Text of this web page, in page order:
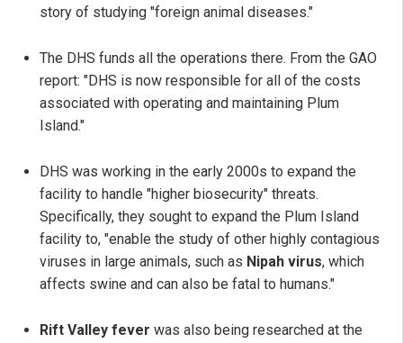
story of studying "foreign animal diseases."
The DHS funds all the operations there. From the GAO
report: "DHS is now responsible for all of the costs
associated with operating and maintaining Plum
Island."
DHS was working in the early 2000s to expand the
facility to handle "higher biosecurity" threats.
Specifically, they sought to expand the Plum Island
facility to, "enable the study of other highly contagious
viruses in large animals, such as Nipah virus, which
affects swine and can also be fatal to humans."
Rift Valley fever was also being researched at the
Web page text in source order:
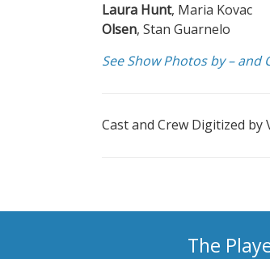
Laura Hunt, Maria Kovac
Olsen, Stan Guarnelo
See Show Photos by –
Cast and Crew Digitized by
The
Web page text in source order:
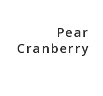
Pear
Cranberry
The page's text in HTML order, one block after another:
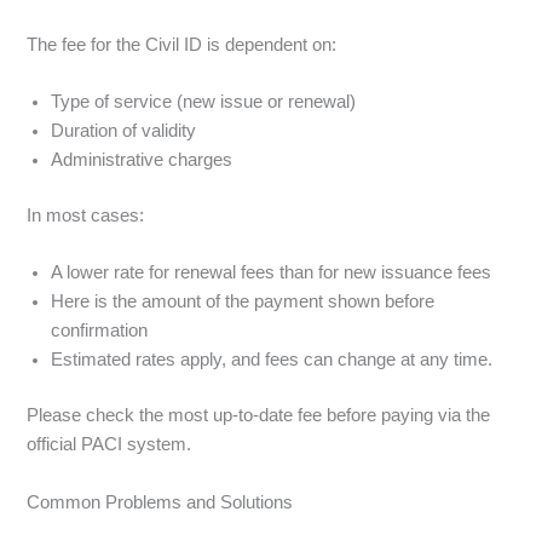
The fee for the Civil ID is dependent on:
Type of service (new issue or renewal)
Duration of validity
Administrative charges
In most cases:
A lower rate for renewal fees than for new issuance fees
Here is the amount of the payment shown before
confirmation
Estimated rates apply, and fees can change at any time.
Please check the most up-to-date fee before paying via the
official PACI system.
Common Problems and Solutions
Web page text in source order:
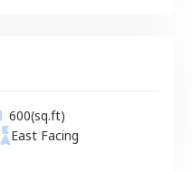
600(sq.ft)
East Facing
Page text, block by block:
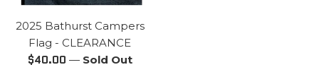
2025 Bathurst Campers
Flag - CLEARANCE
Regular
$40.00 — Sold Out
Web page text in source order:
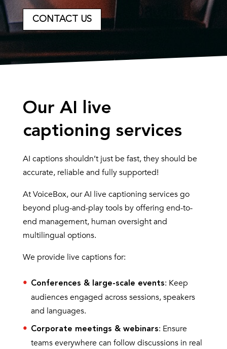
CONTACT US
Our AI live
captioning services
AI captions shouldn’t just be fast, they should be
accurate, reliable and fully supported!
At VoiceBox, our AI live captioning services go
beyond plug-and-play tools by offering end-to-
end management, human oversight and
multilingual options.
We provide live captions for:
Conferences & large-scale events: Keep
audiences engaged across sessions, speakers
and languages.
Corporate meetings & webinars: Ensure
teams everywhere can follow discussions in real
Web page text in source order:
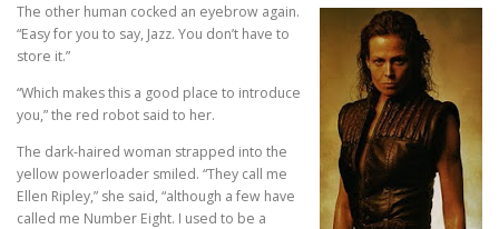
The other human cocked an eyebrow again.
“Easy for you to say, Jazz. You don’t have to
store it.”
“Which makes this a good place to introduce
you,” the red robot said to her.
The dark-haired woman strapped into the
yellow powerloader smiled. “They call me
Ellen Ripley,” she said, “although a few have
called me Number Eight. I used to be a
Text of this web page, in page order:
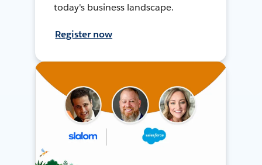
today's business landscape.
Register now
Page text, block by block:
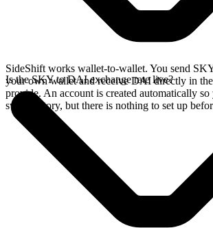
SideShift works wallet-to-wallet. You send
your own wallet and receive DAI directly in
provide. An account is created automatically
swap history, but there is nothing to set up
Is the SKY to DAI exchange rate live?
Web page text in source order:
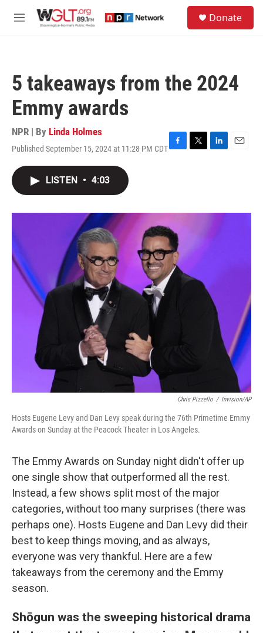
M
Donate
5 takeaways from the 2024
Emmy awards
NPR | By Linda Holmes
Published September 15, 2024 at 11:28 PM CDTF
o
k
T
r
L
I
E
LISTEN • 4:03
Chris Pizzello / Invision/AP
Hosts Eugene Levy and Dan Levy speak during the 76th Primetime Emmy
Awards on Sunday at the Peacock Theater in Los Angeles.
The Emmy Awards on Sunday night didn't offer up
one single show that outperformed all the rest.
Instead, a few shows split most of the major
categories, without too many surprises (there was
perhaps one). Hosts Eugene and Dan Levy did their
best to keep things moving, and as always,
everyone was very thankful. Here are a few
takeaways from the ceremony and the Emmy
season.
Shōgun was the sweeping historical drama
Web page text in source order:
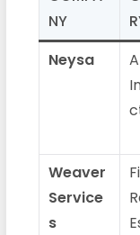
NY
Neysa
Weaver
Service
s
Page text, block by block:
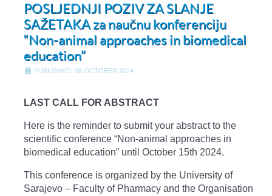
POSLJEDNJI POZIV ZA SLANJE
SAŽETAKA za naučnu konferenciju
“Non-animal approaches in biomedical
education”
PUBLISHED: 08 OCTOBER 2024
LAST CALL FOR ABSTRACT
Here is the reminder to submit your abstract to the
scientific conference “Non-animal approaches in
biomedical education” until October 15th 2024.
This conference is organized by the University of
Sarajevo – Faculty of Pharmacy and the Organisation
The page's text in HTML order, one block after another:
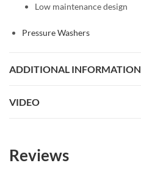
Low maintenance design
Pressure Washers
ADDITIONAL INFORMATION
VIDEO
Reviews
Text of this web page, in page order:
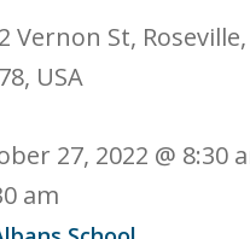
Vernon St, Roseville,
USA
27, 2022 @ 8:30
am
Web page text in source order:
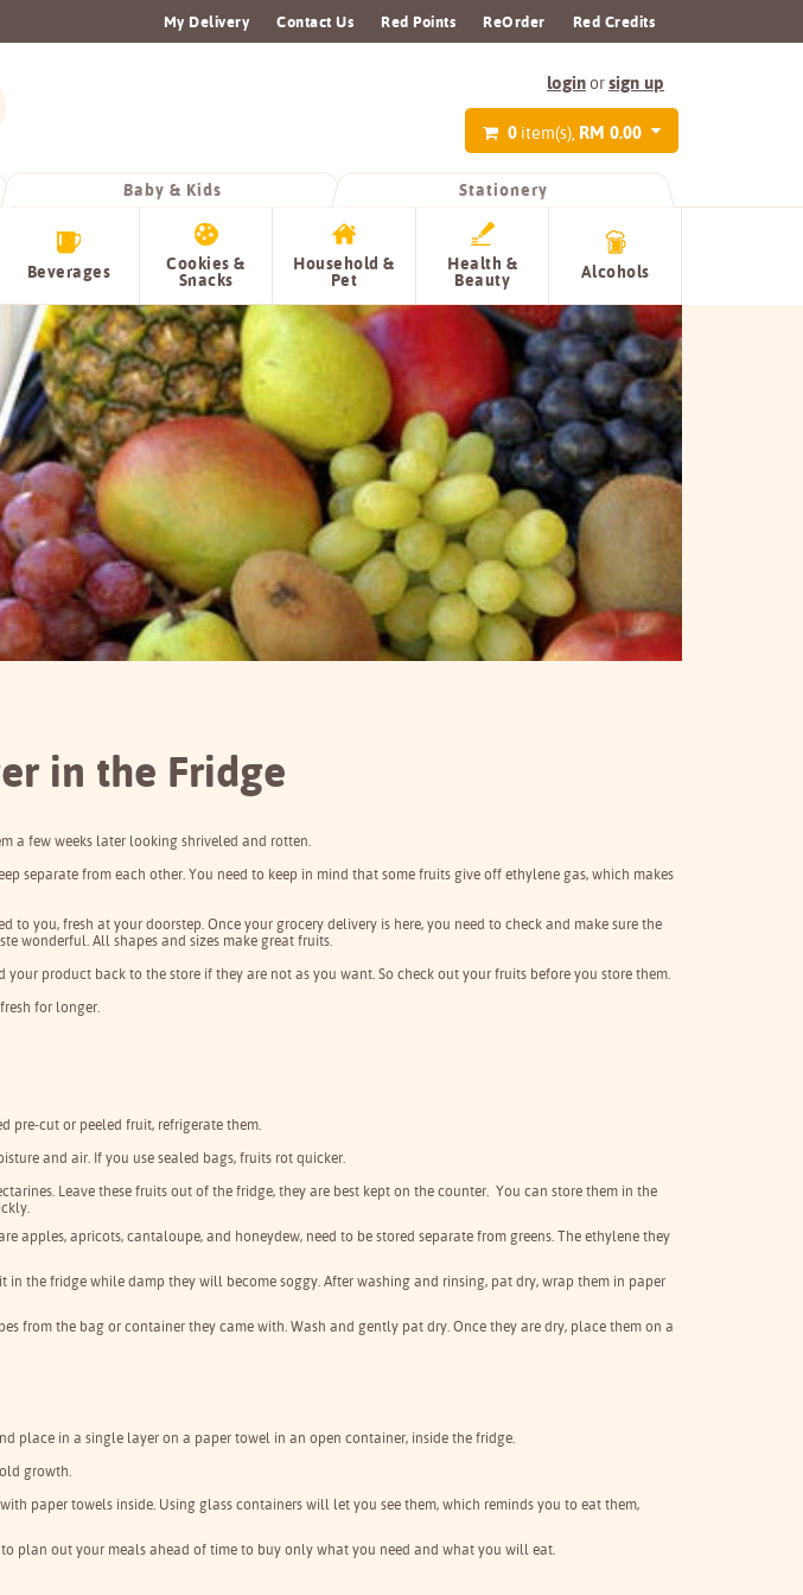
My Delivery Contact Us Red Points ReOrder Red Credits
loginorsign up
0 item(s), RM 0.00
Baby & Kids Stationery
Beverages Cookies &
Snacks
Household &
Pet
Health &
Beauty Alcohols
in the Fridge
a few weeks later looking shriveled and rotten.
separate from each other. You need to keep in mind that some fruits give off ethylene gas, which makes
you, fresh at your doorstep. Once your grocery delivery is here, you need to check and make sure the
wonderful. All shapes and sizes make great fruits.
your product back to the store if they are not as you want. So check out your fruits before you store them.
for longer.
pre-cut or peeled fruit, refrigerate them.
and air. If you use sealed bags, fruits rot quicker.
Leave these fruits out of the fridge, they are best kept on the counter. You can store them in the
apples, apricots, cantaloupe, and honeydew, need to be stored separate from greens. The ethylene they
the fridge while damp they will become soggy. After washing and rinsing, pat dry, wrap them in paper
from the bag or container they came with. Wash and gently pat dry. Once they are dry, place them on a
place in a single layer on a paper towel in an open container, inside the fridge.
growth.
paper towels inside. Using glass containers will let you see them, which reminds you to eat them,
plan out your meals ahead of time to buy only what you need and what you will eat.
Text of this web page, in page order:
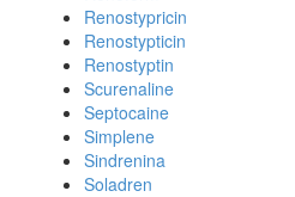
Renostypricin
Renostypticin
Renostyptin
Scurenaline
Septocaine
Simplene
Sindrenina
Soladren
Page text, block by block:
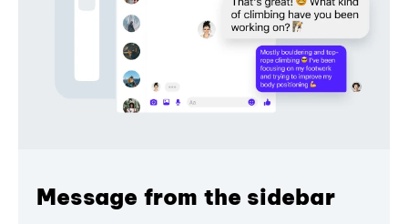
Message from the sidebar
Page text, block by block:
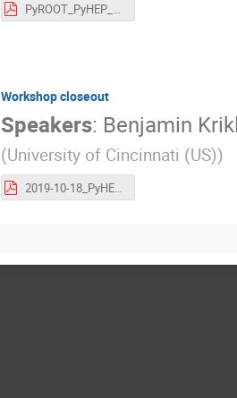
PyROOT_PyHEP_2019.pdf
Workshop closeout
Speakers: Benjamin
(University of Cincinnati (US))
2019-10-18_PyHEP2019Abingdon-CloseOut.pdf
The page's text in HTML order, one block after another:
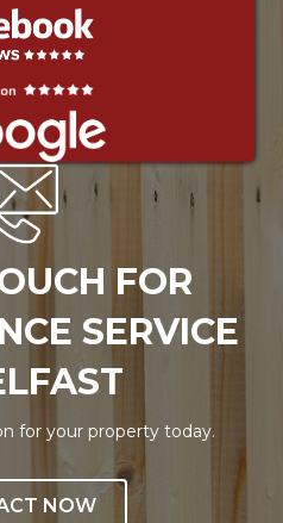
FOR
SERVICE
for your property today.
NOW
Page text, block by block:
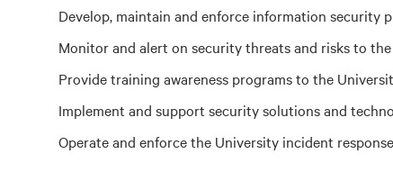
────────
Exactly repeat the data above; the pictures do not belong in your copy.

Reply:
Text of this web page, in page order:
story of studying "foreign animal diseases."
The DHS funds all the operations there. From the GAO
report: "DHS is now responsible for all of the costs
associated with operating and maintaining Plum
Island."
DHS was working in the early 2000s to expand the
facility to handle "higher biosecurity" threats.
Specifically, they sought to expand the Plum Island
facility to, "enable the study of other highly contagious
viruses in large animals, such as Nipah virus, which
affects swine and can also be fatal to humans."
Rift Valley fever was also being researched at the
Web page text in source order:
Laura Hunt, Maria Kovac
Olsen, Stan Guarnelo
See Show Photos by –
Cast and Crew Digitized by
The
Web page text in source order:
Pear
Cranberry
The page's text in HTML order, one block after another:
The fee for the Civil ID is dependent on:
Type of service (new issue or renewal)
Duration of validity
Administrative charges
In most cases:
A lower rate for renewal fees than for new issuance fees
Here is the amount of the payment shown before
confirmation
Estimated rates apply, and fees can change at any time.
Please check the most up-to-date fee before paying via the
official PACI system.
Common Problems and Solutions
Web page text in source order:
600(sq.ft)
East Facing
Page text, block by block:
2025 Bathurst Campers
Flag - CLEARANCE
Regular
$40.00 — Sold Out
Web page text in source order:
CONTACT US
Our AI live
captioning services
AI captions shouldn’t just be fast, they should be
accurate, reliable and fully supported!
At VoiceBox, our AI live captioning services go
beyond plug-and-play tools by offering end-to-
end management, human oversight and
multilingual options.
We provide live captions for:
Conferences & large-scale events: Keep
audiences engaged across sessions, speakers
and languages.
Corporate meetings & webinars: Ensure
teams everywhere can follow discussions in real
Web page text in source order:
The other human cocked an eyebrow again.
“Easy for you to say, Jazz. You don’t have to
store it.”
“Which makes this a good place to introduce
you,” the red robot said to her.
The dark-haired woman strapped into the
yellow powerloader smiled. “They call me
Ellen Ripley,” she said, “although a few have
called me Number Eight. I used to be a
Text of this web page, in page order:
today's business landscape.
Register now
Page text, block by block:
SideShift works wallet-to-wallet. You send
your own wallet and receive DAI directly in
provide. An account is created automatically
swap history, but there is nothing to set up
Is the SKY to DAI exchange rate live?
Web page text in source order:
M
Donate
5 takeaways from the 2024
Emmy awards
NPR | By Linda Holmes
Published September 15, 2024 at 11:28 PM CDTF
o
k
T
r
L
I
E
LISTEN • 4:03
Chris Pizzello / Invision/AP
Hosts Eugene Levy and Dan Levy speak during the 76th Primetime Emmy
Awards on Sunday at the Peacock Theater in Los Angeles.
The Emmy Awards on Sunday night didn't offer up
one single show that outperformed all the rest.
Instead, a few shows split most of the major
categories, without too many surprises (there was
perhaps one). Hosts Eugene and Dan Levy did their
best to keep things moving, and as always,
everyone was very thankful. Here are a few
takeaways from the ceremony and the Emmy
season.
Shōgun was the sweeping historical drama
Web page text in source order:
NY
Neysa
Weaver
Service
s
Page text, block by block:
POSLJEDNJI POZIV ZA SLANJE
SAŽETAKA za naučnu konferenciju
“Non-animal approaches in biomedical
education”
PUBLISHED: 08 OCTOBER 2024
LAST CALL FOR ABSTRACT
Here is the reminder to submit your abstract to the
scientific conference “Non-animal approaches in
biomedical education” until October 15th 2024.
This conference is organized by the University of
Sarajevo – Faculty of Pharmacy and the Organisation
The page's text in HTML order, one block after another:
Low maintenance design
Pressure Washers
ADDITIONAL INFORMATION
VIDEO
Reviews
Text of this web page, in page order:
Vernon St, Roseville,
USA
27, 2022 @ 8:30
am
Web page text in source order:
My Delivery Contact Us Red Points ReOrder Red Credits
loginorsign up
0 item(s), RM 0.00
Baby & Kids Stationery
Beverages Cookies &
Snacks
Household &
Pet
Health &
Beauty Alcohols
in the Fridge
a few weeks later looking shriveled and rotten.
separate from each other. You need to keep in mind that some fruits give off ethylene gas, which makes
you, fresh at your doorstep. Once your grocery delivery is here, you need to check and make sure the
wonderful. All shapes and sizes make great fruits.
your product back to the store if they are not as you want. So check out your fruits before you store them.
for longer.
pre-cut or peeled fruit, refrigerate them.
and air. If you use sealed bags, fruits rot quicker.
Leave these fruits out of the fridge, they are best kept on the counter. You can store them in the
apples, apricots, cantaloupe, and honeydew, need to be stored separate from greens. The ethylene they
the fridge while damp they will become soggy. After washing and rinsing, pat dry, wrap them in paper
from the bag or container they came with. Wash and gently pat dry. Once they are dry, place them on a
place in a single layer on a paper towel in an open container, inside the fridge.
growth.
paper towels inside. Using glass containers will let you see them, which reminds you to eat them,
plan out your meals ahead of time to buy only what you need and what you will eat.
Text of this web page, in page order:
Renostypricin
Renostypticin
Renostyptin
Scurenaline
Septocaine
Simplene
Sindrenina
Soladren
Page text, block by block:
Message from the sidebar
Page text, block by block:
PyROOT_PyHEP_2019.pdf
Workshop closeout
Speakers: Benjamin
(University of Cincinnati (US))
2019-10-18_PyHEP2019Abingdon-CloseOut.pdf
The page's text in HTML order, one block after another:
FOR
SERVICE
for your property today.
NOW
Page text, block by block:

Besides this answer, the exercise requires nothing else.